3. Hardcore Title Retirement Match: "The Demon" Daffney (c) vs. Lexie Fyfe For the pure drama, this was the main event of the heart. Daffney (RIP, a legend lost too soon) was the reigning champion and the soul of RingDivas. Lexie Fyfe was the wily veteran who had started in the 90s. The gimmick: the loser’s career ends, and the title is retired regardless of outcome. The weapons included a barbed wire baseball bat, a cookie sheet (Indy staple), and a broken kendo stick. At the 14-minute mark, Daffney attempted a top-rope Frankensteiner, but Fyfe reversed it into a powerbomb through a table set up on the floor. Daffney’s leg bent unnaturally. With the referee checking on her, Fyfe dragged Daffney’s limp body into the ring and applied a single-leg crab. The champion clawed for the ropes—there were none (no rope breaks, again). After 22 seconds of screaming, Daffney passed out from pain. Winner and FINAL RingDivas Hardcore Champion: Lexie Fyfe

Fyfe did not celebrate. She picked up Daffney, raised her hand, and threw the title belt into the crowd. A fan in a Motorhead shirt still owns it, reportedly.

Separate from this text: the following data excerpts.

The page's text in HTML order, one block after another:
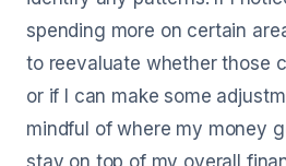
spending more on certain
to reevaluate whether those
or if I can make some
mindful of where my money
stay on top of my overall
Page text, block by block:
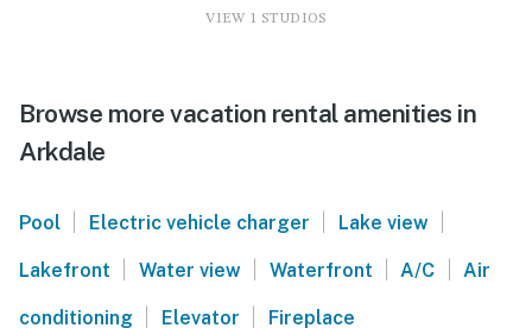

In the annals of women’s professional wrestling, there are distinct eras: the "Pioneer Era" of the 1940s, the "Glamour Girls" of the 1980s, the "Attitude Era" crash-fests, and the modern "Evolution" of athletic legitimacy. But nestled in the shadows of 2006 and 2007, there was a digital cult phenomenon that refused to play by any rules. Watching Last Stand 2007 in retrospect, the production

That phenomenon was RingDivas.com.

For the uninitiated, RingDivas was the brainchild of a fervent group of independent wrestlers and producers who believed that women’s wrestling didn't have to choose between "technical mat work" (ala SHIMMER) and "Pillow fights" (mainstream TV). They opted for a third path: Hardcore violence, psychological torment, and adult-oriented storytelling.

Their final major supercard, cryptically titled "The Last Stand," took place in late 2007. It was less a wrestling show and more a funeral pyre for an era of digital rebellion. This is the story of that night. Furthermore, Last Stand 2007 proved an economic thesis

Unlike most indie shows, RingDivas.com Last Stand 2007 was never released in full. A 20-minute highlight reel appeared on a defunct video site in 2008, but the master tapes are rumored to be held by a private collector in Ohio. This scarcity has turned the event into the "lost gospel" of women’s hardcore wrestling.

For historians, Last Stand represents a crucial DNA strand. Many of the women on that card went on to train the next generation:

Furthermore, Last Stand 2007 proved an economic thesis that the industry ignored for a decade: There is a paying audience for violent, serious women's wrestling. The DVD bootlegs of this event (often selling for $150+ on eBay in the late 2000s) directly foreshadowed the success of promotions like WSU, SHIMMER, and eventually AEW’s women’s division.